# PROBLEM REQUIREMENTS:
From the entries, return every line where the string "github" shows up.

# AVAILABLE DATA:
______

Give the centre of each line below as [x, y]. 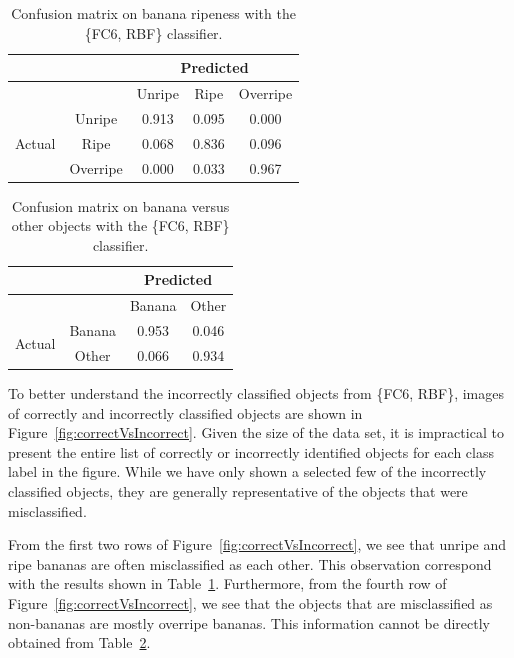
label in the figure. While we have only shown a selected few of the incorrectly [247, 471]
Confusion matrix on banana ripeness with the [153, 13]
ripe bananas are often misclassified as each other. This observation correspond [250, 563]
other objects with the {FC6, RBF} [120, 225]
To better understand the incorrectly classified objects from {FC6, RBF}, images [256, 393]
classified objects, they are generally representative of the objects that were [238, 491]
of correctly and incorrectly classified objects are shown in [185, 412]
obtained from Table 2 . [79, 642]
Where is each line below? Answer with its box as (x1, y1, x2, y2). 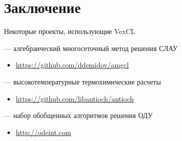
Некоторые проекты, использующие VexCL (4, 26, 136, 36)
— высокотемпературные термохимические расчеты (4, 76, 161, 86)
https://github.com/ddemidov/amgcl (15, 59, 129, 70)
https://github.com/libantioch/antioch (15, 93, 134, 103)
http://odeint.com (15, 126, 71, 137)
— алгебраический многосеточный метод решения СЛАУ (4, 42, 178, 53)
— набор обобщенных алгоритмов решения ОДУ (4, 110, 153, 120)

______

# YOUR RESPONSE:
https://github.com/ddemidov/amgcl (15, 59, 129, 70)
https://github.com/libantioch/antioch (15, 93, 134, 103)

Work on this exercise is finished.